Deportation History Among HIV-Positive Latinos in Two US–Mexico Border Communities

Abstract

Health-related vulnerabilities associated with deportation are understudied. We conducted a cross-sectional study to identify factors associated with history of deportation from the US to Mexico among HIV-positive Latinos. From 2009 to 2010, we recruited a convenience sample from HIV clinics in San Diego, US and Tijuana, Mexico. Of 283 participants, 25 % reported a prior deportation. Factors independently associated with increased odds of deportation history were being male [adjusted odds ratio (AOR) 2.77; 95 % CI 1.18–6.48], having ≤high-school education (AOR 3.87; 95 % CI 1.84–8.14), ever using cocaine (AOR 2.46; 95 % CI 1.33–4.57), and reporting personalized HIV-stigma: “some have told me HIV is what I deserve for how I lived” (AOR 2.23; 95 % CI 1.14–4.37).

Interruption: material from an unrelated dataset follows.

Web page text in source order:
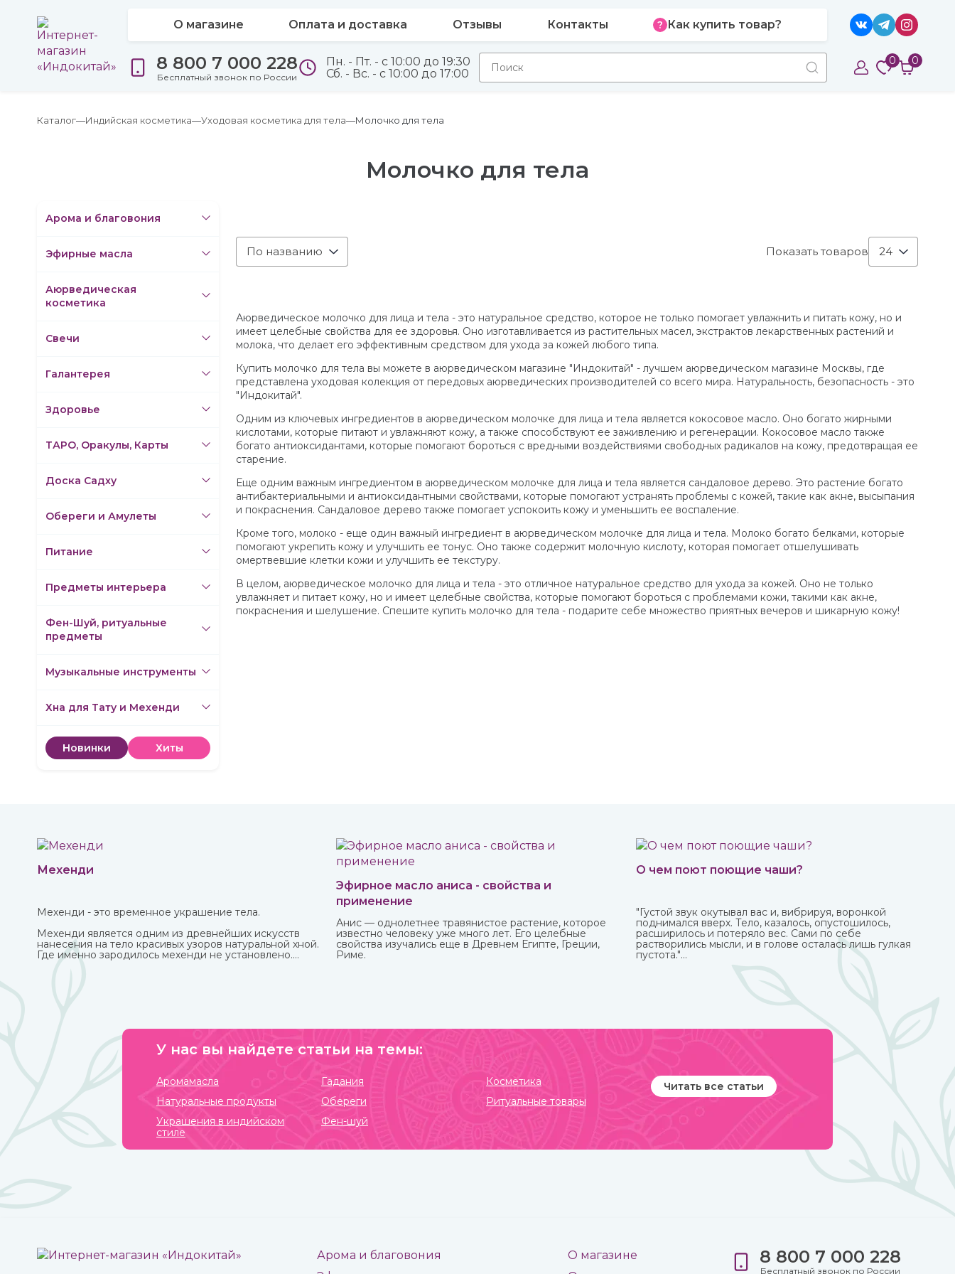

Lower self-reported antiretroviral medication adherence (AOR 0.35; 95 % CI 0.12–0.96) and perceiving HIV-stigma: “most people believe a person who has HIV is dirty” (AOR 0.49; 95 % CI 0.25–0.94) were associated with decreased odds of deportation history. Deportation is associated with specific socioeconomic indicators that are known to impact the health of individuals living with HIV.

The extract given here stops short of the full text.